### What to do
Copy each line below exactly as it appears. Pictures are to be omitted.

### Items from a dataset
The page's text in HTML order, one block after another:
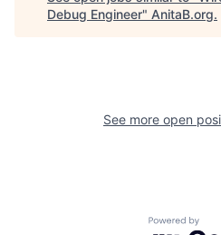
Debug Engineer" AnitaB.org.
See more open
Powered
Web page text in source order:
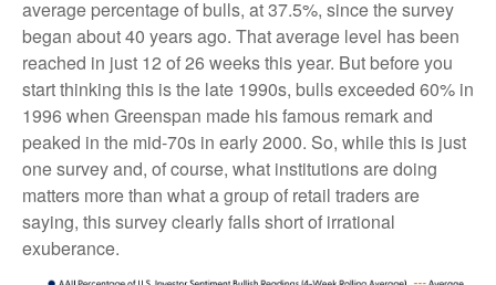
average percentage of bulls, at 37.5%, since the survey
began about 40 years ago. That average level has been
reached in just 12 of 26 weeks this year. But before you
start thinking this is the late 1990s, bulls exceeded 60% in
1996 when Greenspan made his famous remark and
peaked in the mid-70s in early 2000. So, while this is just
one survey and, of course, what institutions are doing
matters more than what a group of retail traders are
saying, this survey clearly falls short of irrational
exuberance.
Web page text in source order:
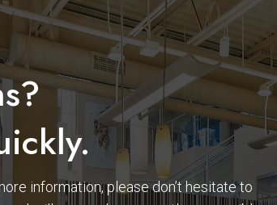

### Exercise response
The page's text in HTML order, one block after another:
Debug Engineer" AnitaB.org.
See more open
Powered
Web page text in source order:
average percentage of bulls, at 37.5%, since the survey
began about 40 years ago. That average level has been
reached in just 12 of 26 weeks this year. But before you
start thinking this is the late 1990s, bulls exceeded 60% in
1996 when Greenspan made his famous remark and
peaked in the mid-70s in early 2000. So, while this is just
one survey and, of course, what institutions are doing
matters more than what a group of retail traders are
saying, this survey clearly falls short of irrational
exuberance.
Web page text in source order:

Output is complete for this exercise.